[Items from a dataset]
----------

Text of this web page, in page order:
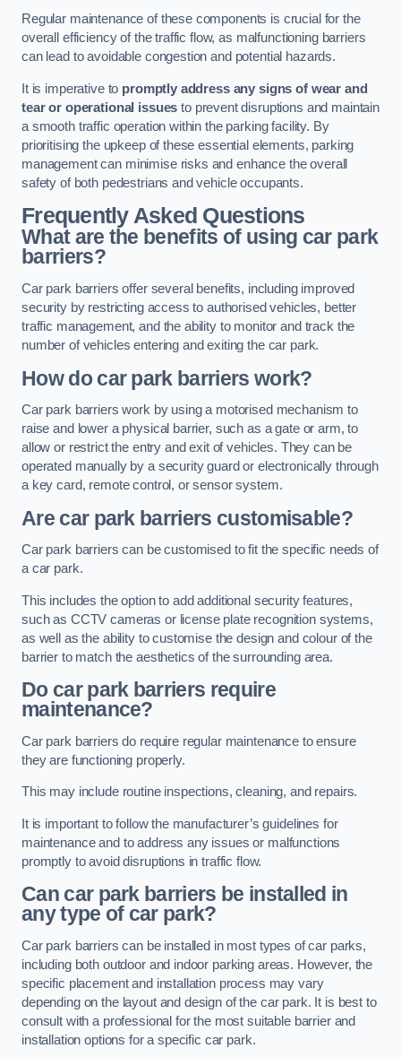
Regular maintenance of these components is crucial for the
overall efficiency of the traffic flow, as malfunctioning barriers
can lead to avoidable congestion and potential hazards.
It is imperative to promptly address any signs of wear and
tear or operational issues to prevent disruptions and maintain
a smooth traffic operation within the parking facility. By
prioritising the upkeep of these essential elements, parking
management can minimise risks and enhance the overall
safety of both pedestrians and vehicle occupants.
Frequently Asked Questions
What are the benefits of using car park
barriers?
Car park barriers offer several benefits, including improved
security by restricting access to authorised vehicles, better
traffic management, and the ability to monitor and track the
number of vehicles entering and exiting the car park.
How do car park barriers work?
Car park barriers work by using a motorised mechanism to
raise and lower a physical barrier, such as a gate or arm, to
allow or restrict the entry and exit of vehicles. They can be
operated manually by a security guard or electronically through
a key card, remote control, or sensor system.
Are car park barriers customisable?
Car park barriers can be customised to fit the specific needs of
a car park.
This includes the option to add additional security features,
such as CCTV cameras or license plate recognition systems,
as well as the ability to customise the design and colour of the
barrier to match the aesthetics of the surrounding area.
Do car park barriers require
maintenance?
Car park barriers do require regular maintenance to ensure
they are functioning properly.
This may include routine inspections, cleaning, and repairs.
It is important to follow the manufacturer’s guidelines for
maintenance and to address any issues or malfunctions
promptly to avoid disruptions in traffic flow.
Can car park barriers be installed in
any type of car park?
Car park barriers can be installed in most types of car parks,
including both outdoor and indoor parking areas. However, the
specific placement and installation process may vary
depending on the layout and design of the car park. It is best to
consult with a professional for the most suitable barrier and
installation options for a specific car park.

----------

**Problem to solve**
For the records above, count the lines that contain the word "using" and give only that number.

**Solution to the problem**
2